Left) Parallel coordinates plot for telemetry-measured QTc at baseline and following each drug dose administration in COVID-19 patients. Right) Post-hoc analysis of Friedman rank sum tests of repeated measures of QTc with serial drug dose administration. The X-axis represents the dose considered and the Y-axis represents the difference between the measured QTc between the two considered doses. The box plot indicates the distribution of differences between repeated measures of QTc with serial doses of hydroxychloroquine and azithromycin. As indicated by the green box plots from left to right, there were statistically significant differences between QTc measurements after the 9th dose when compared with baseline (p = 0.02) and following the 1st (p = 0.004), 2nd (p = 0.004), 4th (p = 0.006), 5th (p = 0.01), 6th (p = 0.02), and 7th (p = 0.02) doses, separately.

Discussion

Using a novel “no-touch” telemetry-based approach to QTc monitoring, our primary findings are twofold: 1) telemetry-based QTc measurements are highly accurate relative to gold-standard 12‑lead ECG, and precise among three trained independent operators competent in measuring cardiac intervals; 2) initially validated in a general hospitalized population, this method can be successfully implemented in the clinical setting as demonstrated by its utilization in COVID-19 patients who experienced a significant increase in QTc after treatment with hydroxychloroquine and azithromycin. Our results lend credence to telemetry as a valid clinical tool for QTc monitoring in place of standard 12‑lead ECG, thereby minimizing direct patient contact and mitigating infectious risk among healthcare personnel and patients alike.

Notwithstanding perfect agreement, the mean QTc difference of 11.6 ± 19.3 milliseconds between telemetry and ECG in our study is inconsequential, coinciding with less than half of a millimeter measured on standard ECG paper speed (25 mm/s). Moreover, this discrepancy is in line with prior studies comparing QTc monitoring using wireless smartphone ECG acquisition technology (AliveCor KardiaMobile) and 12‑lead ECG [26,27]. Collectively, our findings support telemetry as a method for QTc monitoring in place of standard 12‑lead ECG.
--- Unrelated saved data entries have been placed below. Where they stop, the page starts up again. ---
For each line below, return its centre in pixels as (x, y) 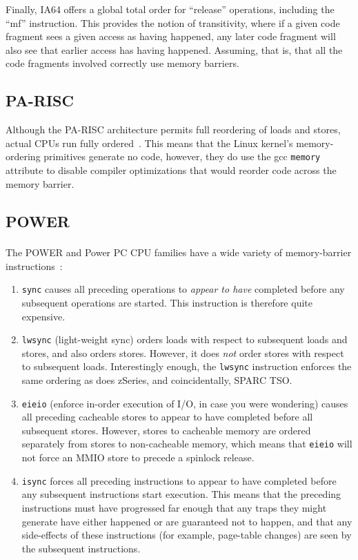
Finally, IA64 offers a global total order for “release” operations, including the (170, 9)
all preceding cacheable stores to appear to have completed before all (167, 417)
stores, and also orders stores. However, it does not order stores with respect (183, 353)
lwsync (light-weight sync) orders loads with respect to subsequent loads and (185, 339)
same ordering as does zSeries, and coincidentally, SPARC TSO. (157, 380)
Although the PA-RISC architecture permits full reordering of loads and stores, (173, 129)
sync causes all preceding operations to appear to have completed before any (183, 289)
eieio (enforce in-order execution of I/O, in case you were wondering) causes (185, 403)
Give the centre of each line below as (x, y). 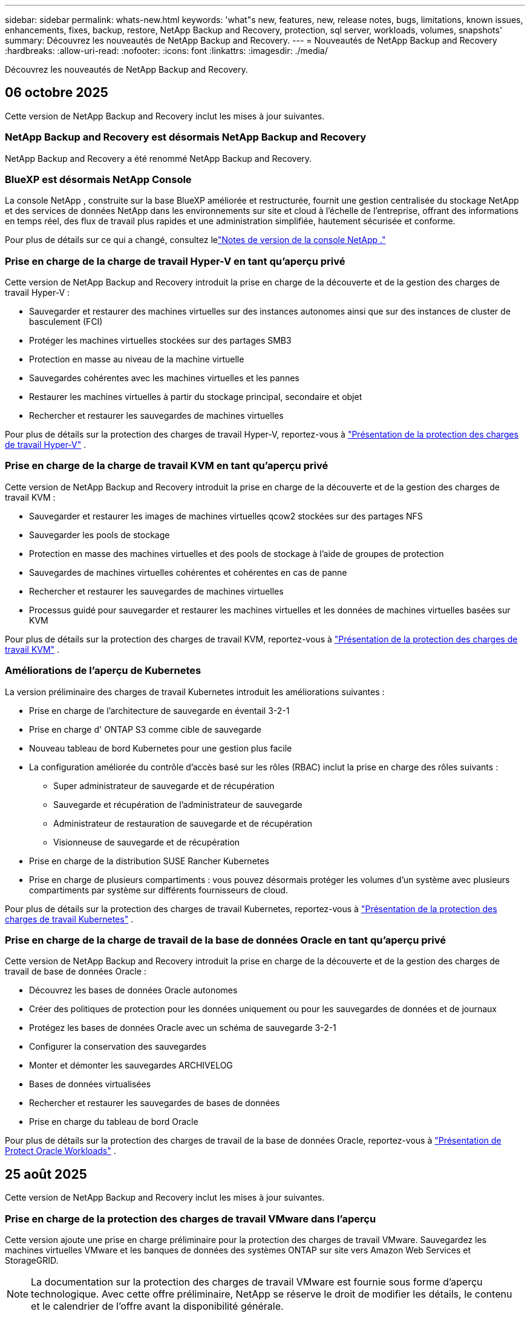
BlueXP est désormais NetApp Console (98, 179)
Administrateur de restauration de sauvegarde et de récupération (183, 823)
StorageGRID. (32, 1260)
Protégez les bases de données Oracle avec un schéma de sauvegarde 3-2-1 (183, 1028)
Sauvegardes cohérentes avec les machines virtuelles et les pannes (164, 378)
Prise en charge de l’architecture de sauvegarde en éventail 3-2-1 (159, 710)
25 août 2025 (46, 1174)
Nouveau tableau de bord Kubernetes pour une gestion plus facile (161, 748)
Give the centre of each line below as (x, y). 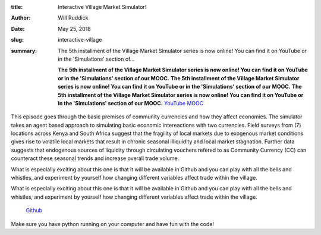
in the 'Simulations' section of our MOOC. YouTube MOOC (131, 103)
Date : (18, 29)
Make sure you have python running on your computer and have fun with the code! (112, 224)
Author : (21, 18)
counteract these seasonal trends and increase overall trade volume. (95, 158)
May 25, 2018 (75, 29)
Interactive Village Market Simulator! (102, 7)
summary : (24, 51)
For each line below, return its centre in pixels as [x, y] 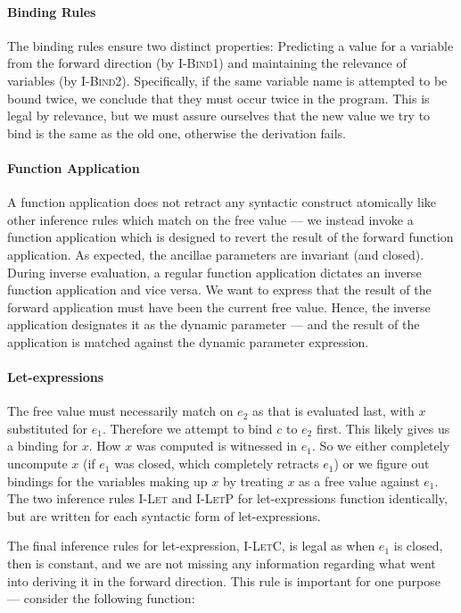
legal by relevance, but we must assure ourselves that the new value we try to [219, 116]
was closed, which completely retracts [217, 464]
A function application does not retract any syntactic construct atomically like [222, 202]
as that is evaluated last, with [333, 411]
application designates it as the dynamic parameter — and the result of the [214, 324]
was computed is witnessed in [217, 446]
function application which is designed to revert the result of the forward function [230, 237]
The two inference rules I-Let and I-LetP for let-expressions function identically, [227, 498]
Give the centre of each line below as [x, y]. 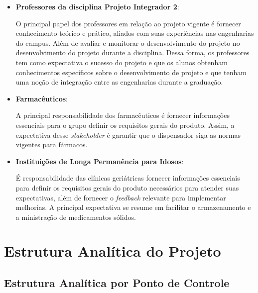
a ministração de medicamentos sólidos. [76, 217]
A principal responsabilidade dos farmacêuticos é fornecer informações [123, 115]
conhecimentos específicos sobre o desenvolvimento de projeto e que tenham [131, 72]
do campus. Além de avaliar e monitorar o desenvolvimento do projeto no [128, 43]
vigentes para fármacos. [52, 145]
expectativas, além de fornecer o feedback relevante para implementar [121, 197]
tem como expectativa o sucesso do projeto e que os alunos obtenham [122, 62]
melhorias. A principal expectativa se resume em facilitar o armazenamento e [133, 207]
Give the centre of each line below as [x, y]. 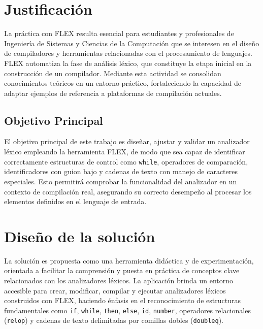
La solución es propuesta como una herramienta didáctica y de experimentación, [129, 260]
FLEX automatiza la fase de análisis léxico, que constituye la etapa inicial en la [128, 63]
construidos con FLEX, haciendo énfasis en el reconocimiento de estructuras [122, 300]
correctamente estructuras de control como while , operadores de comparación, [126, 161]
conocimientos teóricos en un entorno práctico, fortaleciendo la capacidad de [123, 83]
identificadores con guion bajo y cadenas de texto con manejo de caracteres [121, 171]
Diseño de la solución [80, 236]
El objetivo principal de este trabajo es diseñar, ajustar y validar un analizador [127, 141]
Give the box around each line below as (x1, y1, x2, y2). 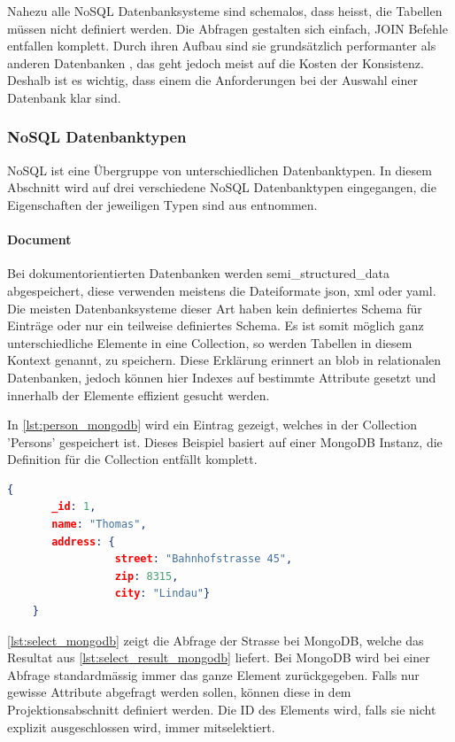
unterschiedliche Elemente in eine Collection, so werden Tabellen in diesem (7, 333, 413, 352)
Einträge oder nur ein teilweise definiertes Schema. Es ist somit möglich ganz (7, 316, 424, 335)
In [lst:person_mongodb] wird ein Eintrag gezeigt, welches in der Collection (7, 415, 417, 434)
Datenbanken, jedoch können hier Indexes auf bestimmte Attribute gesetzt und (7, 367, 436, 386)
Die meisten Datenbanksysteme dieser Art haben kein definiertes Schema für (7, 298, 422, 317)
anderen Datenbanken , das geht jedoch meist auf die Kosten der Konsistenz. (7, 53, 424, 72)
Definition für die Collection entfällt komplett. (7, 450, 258, 468)
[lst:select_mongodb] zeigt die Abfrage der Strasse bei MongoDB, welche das (7, 630, 424, 649)
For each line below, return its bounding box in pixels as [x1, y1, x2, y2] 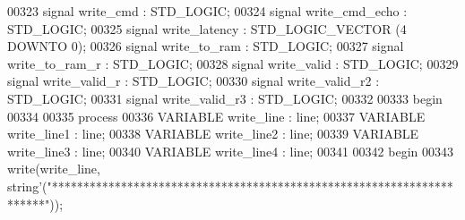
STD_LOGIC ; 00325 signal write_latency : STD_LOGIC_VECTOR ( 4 [7, 19, 407, 38]
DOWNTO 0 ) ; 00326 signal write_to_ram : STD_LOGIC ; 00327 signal [7, 37, 404, 55]
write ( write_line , [7, 159, 100, 178]
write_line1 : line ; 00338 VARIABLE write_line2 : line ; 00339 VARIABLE [7, 124, 419, 143]
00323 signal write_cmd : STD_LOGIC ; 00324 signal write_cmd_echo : [7, 2, 408, 20]
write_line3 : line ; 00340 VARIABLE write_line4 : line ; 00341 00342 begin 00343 [7, 141, 453, 160]
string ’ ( [7, 176, 47, 195]
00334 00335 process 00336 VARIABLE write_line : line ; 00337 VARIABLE [7, 106, 426, 125]
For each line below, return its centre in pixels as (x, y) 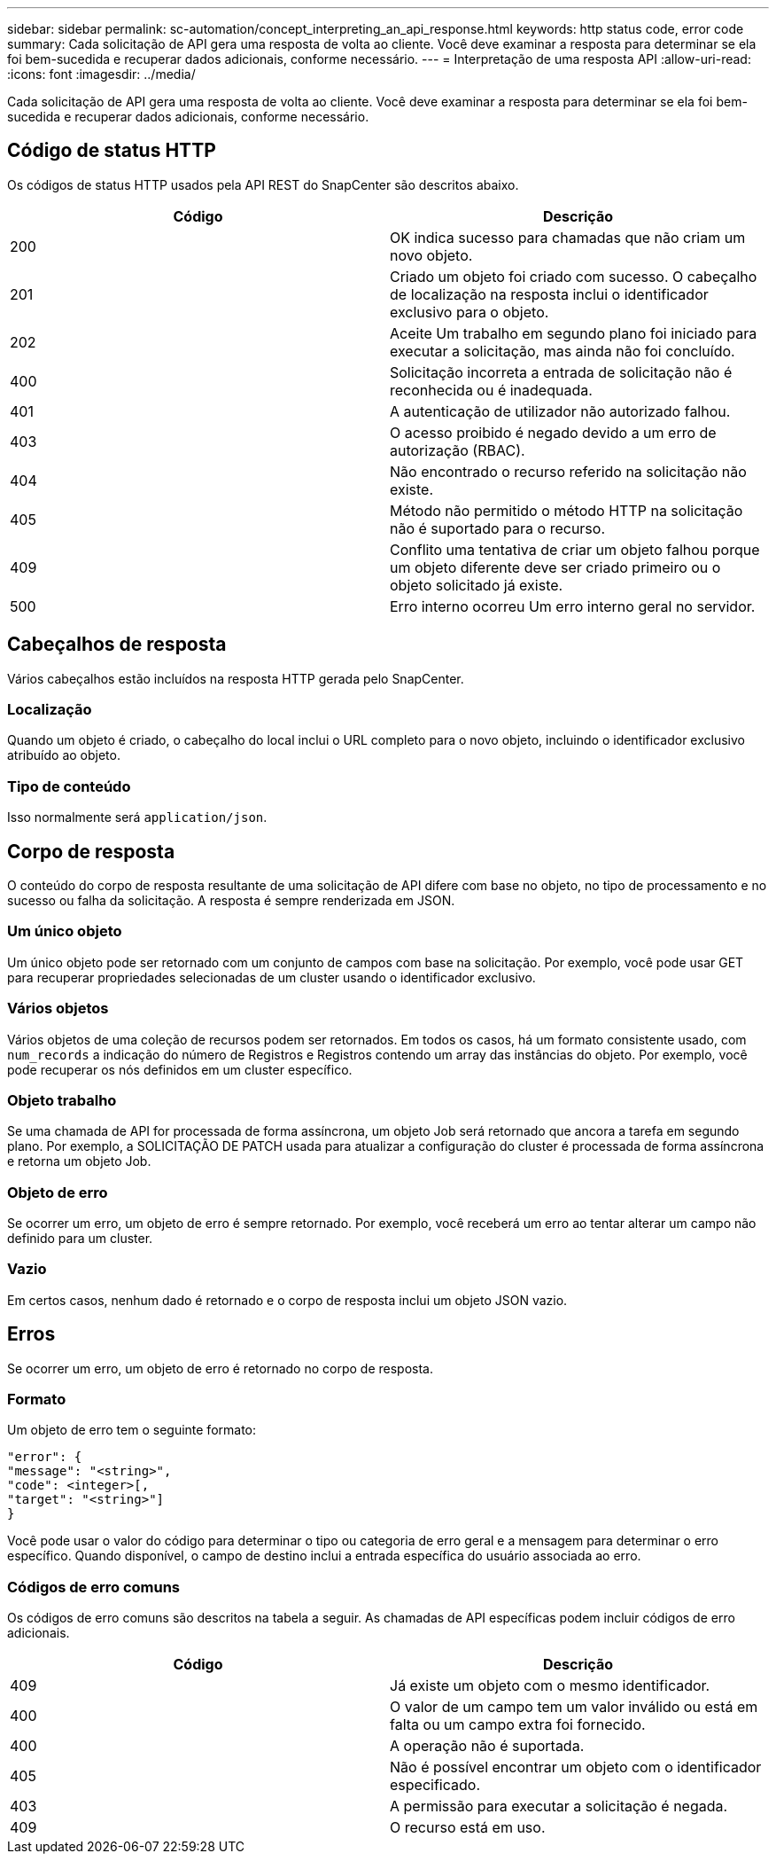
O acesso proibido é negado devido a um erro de (553, 432)
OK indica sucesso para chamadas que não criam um (568, 237)
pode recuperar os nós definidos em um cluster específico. (180, 1069)
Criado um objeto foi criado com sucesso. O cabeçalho (574, 276)
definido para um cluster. (80, 1239)
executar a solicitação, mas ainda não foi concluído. (563, 351)
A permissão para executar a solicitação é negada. (559, 1806)
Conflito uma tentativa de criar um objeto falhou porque (575, 549)
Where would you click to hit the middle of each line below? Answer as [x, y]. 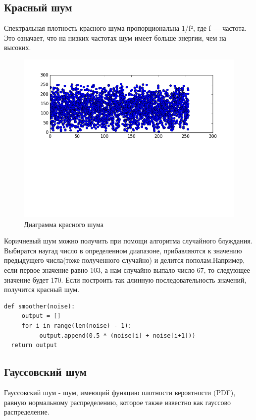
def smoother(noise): [40, 306]
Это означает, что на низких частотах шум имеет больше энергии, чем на [115, 37]
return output [34, 345]
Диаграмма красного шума [64, 224]
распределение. [27, 412]
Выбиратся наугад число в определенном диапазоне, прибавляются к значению [123, 250]
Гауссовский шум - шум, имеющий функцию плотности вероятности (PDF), [120, 392]
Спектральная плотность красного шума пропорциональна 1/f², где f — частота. [125, 28]
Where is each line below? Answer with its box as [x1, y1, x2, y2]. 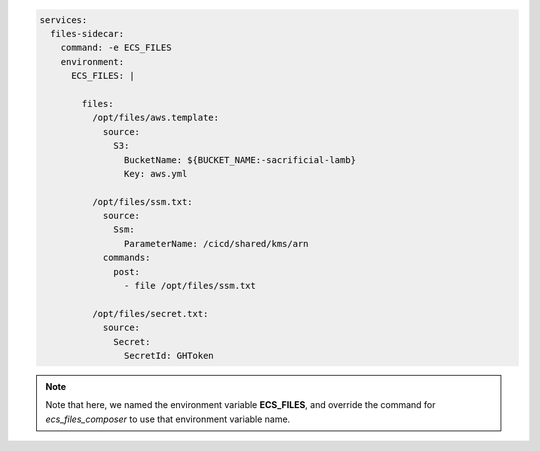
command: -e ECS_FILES [60, 42, 172, 54]
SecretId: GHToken [123, 350, 214, 361]
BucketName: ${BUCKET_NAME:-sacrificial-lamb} [123, 154, 357, 165]
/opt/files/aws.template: [91, 112, 220, 124]
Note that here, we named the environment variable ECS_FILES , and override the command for [45, 399, 436, 411]
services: [39, 14, 88, 25]
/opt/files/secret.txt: [91, 308, 209, 319]
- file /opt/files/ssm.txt [123, 280, 257, 292]
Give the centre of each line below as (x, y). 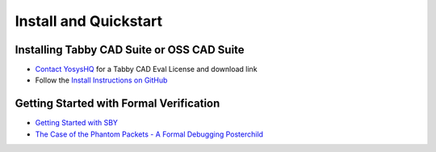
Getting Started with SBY (77, 123)
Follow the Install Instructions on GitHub (101, 80)
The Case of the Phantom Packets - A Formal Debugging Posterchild (149, 134)
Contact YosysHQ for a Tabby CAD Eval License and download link (146, 70)
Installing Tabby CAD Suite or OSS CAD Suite (130, 50)
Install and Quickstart (89, 21)
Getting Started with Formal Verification (117, 104)
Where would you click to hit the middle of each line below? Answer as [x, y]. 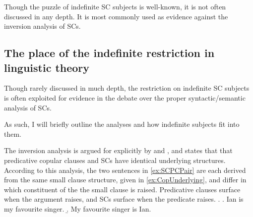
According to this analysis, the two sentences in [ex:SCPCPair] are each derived [125, 170]
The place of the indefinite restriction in [109, 53]
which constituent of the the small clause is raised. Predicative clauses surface [122, 189]
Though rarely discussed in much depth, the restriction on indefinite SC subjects [127, 88]
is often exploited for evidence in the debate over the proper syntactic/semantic [125, 97]
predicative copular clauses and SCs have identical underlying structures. [115, 160]
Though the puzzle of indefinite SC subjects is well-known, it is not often [115, 6]
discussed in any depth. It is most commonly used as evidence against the [116, 16]
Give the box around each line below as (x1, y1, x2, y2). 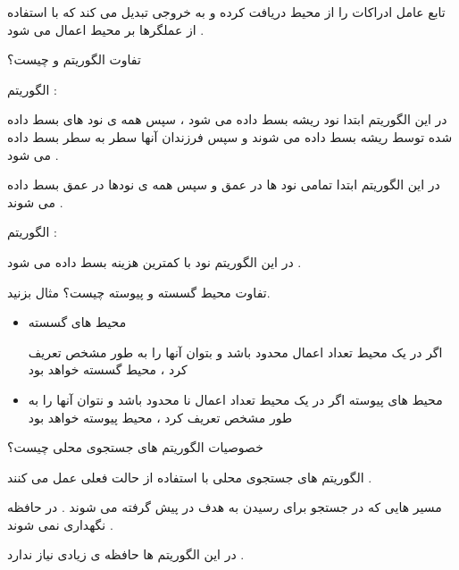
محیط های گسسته (28, 313, 127, 331)
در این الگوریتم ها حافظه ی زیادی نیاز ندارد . (7, 545, 245, 564)
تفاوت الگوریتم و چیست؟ (7, 50, 141, 69)
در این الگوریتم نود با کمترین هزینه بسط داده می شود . (7, 252, 302, 271)
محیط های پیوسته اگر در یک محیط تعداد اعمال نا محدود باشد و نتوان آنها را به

In the separate prospective cohort analysis applying the validated method for temporal QTc monitoring in COVID-19 patients, our results are consistent with prior studies that demonstrate a significant increase in the QTc interval with treatment [[28], [29], [30], [31], [32]], further supporting the clinical application of telemetry-based monitoring, particularly in cohorts posing exposure risk and who warrant minimal direct contact.

COVID-19 has taken a dramatic toll on the health of societies worldwide. At the onset of the outbreak, the initial response by health systems was to reduce the intensity of care delivery. Although transient and necessary, an unintended outcome was subsequent deferment in health care needs. The Kaiser Family Foundation poll reported that 48% of Americans delayed medical care due to the pandemic, of whom 11% noted worsening in their medical condition [33]. In another survey by the American College of Emergency Physicians, 80% feared contracting COVID-19 from visiting the emergency room, while 29% avoided seeking medical care specifically because of these concerns [34]. Centers around the world observed a significant reduction in hospitalizations for acute myocardial infarction and ischemic stroke, and consequently reported adverse yet potentially avoidable consequences [[35], [36], [37], [38], [39]]. Thus, eliminating the provision of healthcare services is not a sustainable solution during the COVID-19 pandemic.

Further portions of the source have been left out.